### Introduction
This notebook focuses on preparing the CIFAR-10 dataset for training a Convolutional Neural Network (CNN). The preprocessing steps include normalization, dataset splitting into training, validation, and test sets, and data augmentation to improve model generalization. The processed data is then saved for efficient reuse during training.

### Importing Libraries

In [1]:
import numpy as np
import os
from tensorflow.keras.datasets import cifar10
from sklearn.model_selection import train_test_split
from tensorflow.keras.preprocessing.image import ImageDataGenerator
from tensorflow.keras.utils import to_categorical

### Loading the CIFAR-10 Dataset

In [2]:
(X_train, y_train), (X_test, y_test) = cifar10.load_data()

print("Training set shape:", X_train.shape, y_train.shape)
print("Test set shape:", X_test.shape, y_test.shape)


Training set shape: (50000, 32, 32, 3) (50000, 1)
Test set shape: (10000, 32, 32, 3) (10000, 1)


### Normalizing the Pixel Values
Converts pixel values from [0, 255] to [0, 1] for better neural network performance.


In [3]:
X_train = X_train.astype('float32') / 255.0
X_test = X_test.astype('float32') / 255.0

### Spliting Data into Training and Validation Sets
Split the dataset into:
 - 66,6% train set
 - 16,6% validation set
 - 16,6% test set

In [4]:
X_train, X_val, y_train, y_val = train_test_split(X_train, y_train, test_size=0.2, random_state=42)

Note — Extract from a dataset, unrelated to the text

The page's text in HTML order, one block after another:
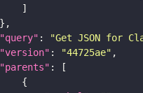
"query" : "Get JSON for
"version" : "44725ae"
"parents"

print("Training data shape:", X_train.shape, y_train.shape)
print("Validation data shape:", X_val.shape, y_val.shape)
print("Testing data shape:", X_test.shape, y_test.shape)


Training data shape: (40000, 32, 32, 3) (40000, 1)
Validation data shape: (10000, 32, 32, 3) (10000, 1)
Testing data shape: (10000, 32, 32, 3) (10000, 1)


### Data Augmentation for Training Set
Data augmentation helps increase dataset diversity and reduces overfitting

In [5]:
train_datagen = ImageDataGenerator(
    rotation_range=15,
    width_shift_range=0.1,
    height_shift_range=0.1,
    horizontal_flip=True,
    fill_mode='nearest'
)

### One-Hot Encode the Labels

In [6]:
num_classes = 10

y_train = to_categorical(y_train, num_classes)
y_val = to_categorical(y_val, num_classes)
y_test = to_categorical(y_test, num_classes)

print("Labels converted to One-Hot Encoding")


Labels converted to One-Hot Encoding


### Saving Preprocessed Data

In [7]:
project_root = os.path.abspath(os.path.join(os.getcwd(), ".."))
processed_data_dir = os.path.join(project_root, "data", "processed")
train_dir = os.path.join(processed_data_dir, "train/")
val_dir = os.path.join(processed_data_dir, "val/")
test_dir = os.path.join(processed_data_dir, "test/")

os.makedirs(train_dir, exist_ok=True)
os.makedirs(val_dir, exist_ok=True)
os.makedirs(test_dir, exist_ok=True)


np.save(os.path.join(train_dir, 'x_train.npy'), X_train)
np.save(os.path.join(train_dir, 'y_train.npy'), y_train)

np.save(os.path.join(val_dir, 'x_val.npy'), X_val)
np.save(os.path.join(val_dir, 'y_val.npy'), y_val)

np.save(os.path.join(test_dir, 'x_test.npy'), X_test)
np.save(os.path.join(test_dir, 'y_test.npy'), y_test)

print("Data preprocessing complete. Preprocessed files saved in 'data/processed/'.")


Data preprocessing complete. Preprocessed files saved in 'data/processed/'.